Conservatively, that’s at least five and maybe six guys who need to be added to the roster. I count only two pending free agents on the roster in Bruce Chen and Willie Bloomquist. That means that the Royals will have to DFA at least 3 or 4 guys after the season. That’s not necessarily a difficult point of order – in addition to the minor league guys like Hernandez and Marte, I can think of at least a few guys in the majors (Jesse Chavez, come on down!) who deserve the boot.
But every additional player the Royals add to the 40-man roster will require them to cut deeper, and eventually they’re going to run out of fat and start cutting into muscle. And keep in mind the Royals will probably want to keep at least a spot or two on the roster open for potential free agents to sign. The Royals might wind up promoting one of the guys I listed above this month, figuring that if they're going to be added to the roster anyway, there's no harm in getting a look at them now. But I will be stunned if they add anyone else. If Moustakas hasn't earned a look, no one has.
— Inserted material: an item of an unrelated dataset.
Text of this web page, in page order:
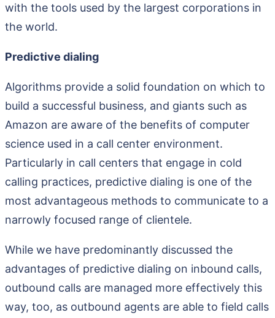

Be thankful it’s not worse. Under the old rules, where prospects gained their Rule 5 eligibility a year earlier, the Royals would have to protect their 2007 high school picks (Mike Moustakas, Danny Duffy), their 2008 college picks (Johnny Giavotella), and their young Latin American catcher (Salvador Perez) for starters. That would have been a potential bloodbath on the level of the 2003 Pittsburgh Pirates, who – in what has to be one of the most humiliating moments in major league history – had five of their players selected in the first six picks. Other teams were openly laughing in the draft room. (The last of those five players? Jose Bautista.)
So it’s okay to be upset that we won’t get a look at Moustakas this month, and that we probably won’t see Seabiscuit (Tim Collins) launch low-90s fastballs from his batboy frame, and that Louis Coleman won’t get the look-see that he certainly deserves.
Just understand that there’s a very good reason why. It’s the best of reasons, actually.